At the base of each waterfall is a pool of water that flows down to the next waterfall. The top waterfall is the smallest, the middle is the second largest, and the first is the largest. We were able to swim in the pool in between the third and the second waterfalls and there was a rope swing that we jumped off of as well. We also jumped and dove from the top of the third waterfall, which was so much fun! Caitlin and I however, wanted to be a little bit more daring. Caitlin, Miss Hawaii, did not waste any time jumping from the top of the second water fall, which is about 8 meters (35ish feet). I, however, had to think about it. I warmed up on the smallest waterfall and then decided that I wanted to jump as well. But once I was standing on the edge of the waterfall ready to jump, my ambition dwindled quite a bit. As I stood there thinking, ticos kept jumping one after the other like it was no big deal. I decided that I was just going to have to go, ready or not, if I wanted to do it, so that's exactly what I did. It was awesome! The only bad thing was that my butt broke part of my fall, so I have a terribly bruised tailbone now. It has improved, but I still have to sit down very carefully one week later.

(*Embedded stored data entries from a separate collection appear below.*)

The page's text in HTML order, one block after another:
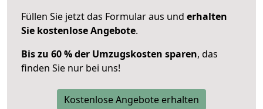
Füllen Sie jetzt das Formular aus und erhalten
Sie kostenlose Angebote.
Bis zu 60 % der Umzugskosten sparen, das
finden Sie nur bei uns!
Kostenlose Angebote erhalten
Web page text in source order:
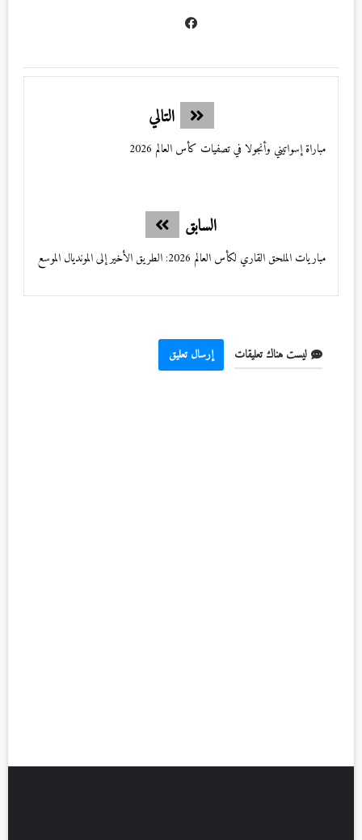
التالي
مباراة إسواتيني وأنجولا في تصفيات كأس العالم 2026
السابق
مباريات الملحق القاري لكأس العالم 2026: الطريق الأخير إلى المونديال الموسع
ليست هناك تعليقات إرسال تعليق

Needless to say, I had a great trip. I can't believe it was only one week ago...it feels like forever. This past week of classes threw me back into reality. I had to read a 200 page novel, in Spanish, in 3 days! It was rough, but I have to say that I'm quite proud of myself. I am incredibly modest when it comes to talking about my Spanish proficiency because I still have soooo much to learn and still have plenty of room to improve, but I have to say that I am impressed with my progress after only 3 weeks here.

After the excitement of last weekend, I was glad to spend a more relaxed weekend here in Heredia. Today I went to mass at 9:00 this morning with Claudia and then she took me to a concert in the central park of Heredia that takes place every Sunday at 10:00. I love the culture and the traditions here. I don't know any where in the U.S. where you could find a huge crowd of people of all different ages gathered around a Mariachi band at 10:00 on a Sunday morning, eating ice cream I might add (I, of course, took part in the ice cream eating).